BİR BAHAR GÜNÜ
akşamdan kalma sıkıntılarımla yaşıyorum,içimin darlığını her an duyumsuyorum..kendi kendime sitem edip duruyorum bu durumum neden öyle? bunalımı yaşamaktan zevk mi alıyorsun? evet sorduğum sorulara cevap vermekten üşeniyorum..okadar zor sorular ki cevabı içimden çıkana kadar kim bilir nasıl bir buhran yaşayacam..en iyisi bir kambur gibi taşımam onları..
geçen gün milyonların toplandığı taksimde geziyordum..insanlara baktıkça canım sıkılıyordu..kimi neşeli duygularla kahkaha atıyor kimisi de yüzünde tebesümü unutmuş somurtkan bir şekilde yanımdan sürü gibi geçiyordu...oysa bazılarında kendimi buluyordum,tıpkı benim gibiydiler...onlarda sıkıntıdan bir kambur yapıp, verdiği ağırlığın altında dolaşıyordular..kankalarımı gördükçe yüzümdeki sıcaklık bazen artıyor bazende ilk haline tekrar dönüyordu...acaba onlarda benim yaşadığım acıların aynısını mı yaşıyordular,yoksa değişik bir buhran mı vardı? kendi kendime sorup duruyordum...işin komik tarafı sorduğum sorulara cevabı ben veriyordum..

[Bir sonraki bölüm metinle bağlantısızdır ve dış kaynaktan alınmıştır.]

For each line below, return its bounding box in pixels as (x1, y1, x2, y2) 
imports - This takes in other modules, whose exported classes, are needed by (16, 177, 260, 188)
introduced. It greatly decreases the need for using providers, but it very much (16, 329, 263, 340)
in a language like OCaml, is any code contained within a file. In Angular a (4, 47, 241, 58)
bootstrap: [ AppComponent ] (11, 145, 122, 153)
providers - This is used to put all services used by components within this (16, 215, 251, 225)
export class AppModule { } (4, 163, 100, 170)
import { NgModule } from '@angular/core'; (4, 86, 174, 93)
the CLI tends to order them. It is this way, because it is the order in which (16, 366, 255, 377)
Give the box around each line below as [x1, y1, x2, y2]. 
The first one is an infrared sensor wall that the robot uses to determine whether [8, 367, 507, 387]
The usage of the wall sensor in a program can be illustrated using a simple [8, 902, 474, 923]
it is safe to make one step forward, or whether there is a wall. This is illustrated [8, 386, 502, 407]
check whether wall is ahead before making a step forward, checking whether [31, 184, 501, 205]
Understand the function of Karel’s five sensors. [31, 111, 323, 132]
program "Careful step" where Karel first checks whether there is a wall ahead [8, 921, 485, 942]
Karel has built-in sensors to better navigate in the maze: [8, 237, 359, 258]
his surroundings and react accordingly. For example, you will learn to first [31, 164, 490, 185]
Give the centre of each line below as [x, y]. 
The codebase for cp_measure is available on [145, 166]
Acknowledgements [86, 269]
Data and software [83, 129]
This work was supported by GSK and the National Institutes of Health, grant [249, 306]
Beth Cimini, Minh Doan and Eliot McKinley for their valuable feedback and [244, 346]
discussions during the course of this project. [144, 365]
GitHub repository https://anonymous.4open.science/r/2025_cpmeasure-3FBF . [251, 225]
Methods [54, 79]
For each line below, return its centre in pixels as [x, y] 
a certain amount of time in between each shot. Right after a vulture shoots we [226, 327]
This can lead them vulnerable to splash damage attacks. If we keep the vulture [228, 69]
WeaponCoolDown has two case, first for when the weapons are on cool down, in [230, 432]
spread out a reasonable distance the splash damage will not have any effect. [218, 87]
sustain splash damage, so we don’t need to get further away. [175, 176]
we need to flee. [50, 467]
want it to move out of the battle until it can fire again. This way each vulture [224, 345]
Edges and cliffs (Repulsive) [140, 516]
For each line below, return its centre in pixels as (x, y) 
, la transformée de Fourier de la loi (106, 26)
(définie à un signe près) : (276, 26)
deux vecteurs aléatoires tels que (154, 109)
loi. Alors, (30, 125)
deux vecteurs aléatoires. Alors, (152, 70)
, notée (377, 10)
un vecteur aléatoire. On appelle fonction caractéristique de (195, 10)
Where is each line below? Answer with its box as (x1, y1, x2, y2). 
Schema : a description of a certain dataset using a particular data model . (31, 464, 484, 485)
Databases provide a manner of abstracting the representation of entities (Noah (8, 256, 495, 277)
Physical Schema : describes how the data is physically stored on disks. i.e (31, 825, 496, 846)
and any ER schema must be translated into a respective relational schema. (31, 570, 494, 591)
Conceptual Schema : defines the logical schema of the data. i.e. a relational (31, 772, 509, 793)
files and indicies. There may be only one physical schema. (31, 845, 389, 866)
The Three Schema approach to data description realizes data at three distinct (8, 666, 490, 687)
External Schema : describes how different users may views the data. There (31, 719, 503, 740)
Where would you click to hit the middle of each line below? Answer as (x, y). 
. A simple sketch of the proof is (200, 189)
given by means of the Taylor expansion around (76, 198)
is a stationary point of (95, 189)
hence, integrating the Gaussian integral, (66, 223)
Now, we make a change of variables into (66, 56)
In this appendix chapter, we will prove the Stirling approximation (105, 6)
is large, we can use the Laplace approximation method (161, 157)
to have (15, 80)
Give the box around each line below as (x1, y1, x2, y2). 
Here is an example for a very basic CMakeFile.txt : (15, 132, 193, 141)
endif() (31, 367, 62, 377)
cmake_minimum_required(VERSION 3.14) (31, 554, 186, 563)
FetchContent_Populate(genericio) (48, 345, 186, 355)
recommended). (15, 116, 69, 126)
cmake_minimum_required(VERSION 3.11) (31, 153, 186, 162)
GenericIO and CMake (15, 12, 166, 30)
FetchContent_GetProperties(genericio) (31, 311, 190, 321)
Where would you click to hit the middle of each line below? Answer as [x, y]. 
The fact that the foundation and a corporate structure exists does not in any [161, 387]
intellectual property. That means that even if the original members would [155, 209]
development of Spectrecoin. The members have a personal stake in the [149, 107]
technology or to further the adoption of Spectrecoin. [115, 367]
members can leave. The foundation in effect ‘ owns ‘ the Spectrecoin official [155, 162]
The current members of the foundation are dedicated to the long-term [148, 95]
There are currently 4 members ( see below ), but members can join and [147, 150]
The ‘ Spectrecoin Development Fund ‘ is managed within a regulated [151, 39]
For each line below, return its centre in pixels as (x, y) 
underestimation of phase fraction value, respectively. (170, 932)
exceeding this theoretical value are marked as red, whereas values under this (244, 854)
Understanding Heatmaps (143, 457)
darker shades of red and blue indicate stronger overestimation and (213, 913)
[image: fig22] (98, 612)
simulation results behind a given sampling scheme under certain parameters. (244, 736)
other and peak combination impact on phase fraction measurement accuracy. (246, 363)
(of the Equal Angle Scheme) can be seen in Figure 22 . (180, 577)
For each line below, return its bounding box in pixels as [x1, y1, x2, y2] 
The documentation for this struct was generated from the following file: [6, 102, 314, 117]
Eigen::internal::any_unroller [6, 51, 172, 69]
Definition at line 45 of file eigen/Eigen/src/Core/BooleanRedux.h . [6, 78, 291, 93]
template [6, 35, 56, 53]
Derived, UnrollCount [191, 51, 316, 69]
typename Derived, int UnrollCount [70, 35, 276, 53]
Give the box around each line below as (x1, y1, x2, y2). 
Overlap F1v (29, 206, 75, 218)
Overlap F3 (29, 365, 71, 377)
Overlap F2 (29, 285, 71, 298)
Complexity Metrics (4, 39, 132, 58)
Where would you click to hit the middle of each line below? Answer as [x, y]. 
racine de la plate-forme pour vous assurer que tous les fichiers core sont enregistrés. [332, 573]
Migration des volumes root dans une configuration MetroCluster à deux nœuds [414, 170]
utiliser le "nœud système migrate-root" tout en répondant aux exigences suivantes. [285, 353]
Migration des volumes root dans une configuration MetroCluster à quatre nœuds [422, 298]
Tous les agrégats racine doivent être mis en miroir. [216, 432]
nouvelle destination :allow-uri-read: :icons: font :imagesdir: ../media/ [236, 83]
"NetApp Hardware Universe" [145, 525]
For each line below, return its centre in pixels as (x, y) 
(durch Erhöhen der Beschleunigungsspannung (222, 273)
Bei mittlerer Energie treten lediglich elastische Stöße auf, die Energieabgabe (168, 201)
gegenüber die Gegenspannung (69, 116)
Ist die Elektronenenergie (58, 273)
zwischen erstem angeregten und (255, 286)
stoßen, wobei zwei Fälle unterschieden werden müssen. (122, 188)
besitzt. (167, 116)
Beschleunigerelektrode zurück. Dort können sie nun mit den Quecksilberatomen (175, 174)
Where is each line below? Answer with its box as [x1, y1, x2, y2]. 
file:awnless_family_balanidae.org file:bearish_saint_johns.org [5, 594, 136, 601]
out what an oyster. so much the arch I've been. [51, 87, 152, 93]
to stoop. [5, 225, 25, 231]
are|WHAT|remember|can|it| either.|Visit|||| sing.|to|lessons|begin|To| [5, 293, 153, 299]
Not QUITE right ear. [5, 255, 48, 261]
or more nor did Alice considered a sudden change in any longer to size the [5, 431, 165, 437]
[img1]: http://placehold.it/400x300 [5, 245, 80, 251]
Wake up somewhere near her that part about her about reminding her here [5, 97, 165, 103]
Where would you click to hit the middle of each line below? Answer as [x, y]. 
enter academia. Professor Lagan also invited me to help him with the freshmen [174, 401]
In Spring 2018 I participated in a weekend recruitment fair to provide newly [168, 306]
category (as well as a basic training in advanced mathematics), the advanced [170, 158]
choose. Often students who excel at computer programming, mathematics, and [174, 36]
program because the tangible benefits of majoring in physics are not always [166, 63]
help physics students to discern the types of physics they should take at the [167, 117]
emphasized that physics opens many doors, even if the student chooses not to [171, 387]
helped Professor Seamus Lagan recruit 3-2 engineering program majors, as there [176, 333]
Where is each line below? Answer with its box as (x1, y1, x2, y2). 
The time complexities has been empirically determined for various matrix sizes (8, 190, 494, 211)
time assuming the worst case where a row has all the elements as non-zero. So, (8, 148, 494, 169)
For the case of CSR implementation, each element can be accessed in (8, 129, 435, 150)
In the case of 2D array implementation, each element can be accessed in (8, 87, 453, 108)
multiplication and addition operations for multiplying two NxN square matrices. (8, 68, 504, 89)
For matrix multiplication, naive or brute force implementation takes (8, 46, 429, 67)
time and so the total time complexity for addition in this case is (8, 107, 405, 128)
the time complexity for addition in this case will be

daha öğlen olmasına rağmen güneş bulutlara teslim oluyordu...karamsarlık mavi gökyüzünde de başlıyordu...o güzelim mavi az sonra içimin rengi gibi kuzguni bir kuyuluğa dönüşecekti...ansızın yağmur ciselemeye başladı...baharın etkisi ile giydiğim ince mavi tonlu gömleğim biraz sonra hızlanan yağmurun altında sırılsıklam olmuştu...saçlarım dağınık ve ıslak bir hale bürünmüştü....kot pantolumun paçavraları biriken gölet gibi suyun içinde bir sal gibi duruyordu...hiç umrumda değildi...yağmurun bile farkına varmıyordum...sadece içimin dinmesini bekliyordum yağmurun değil...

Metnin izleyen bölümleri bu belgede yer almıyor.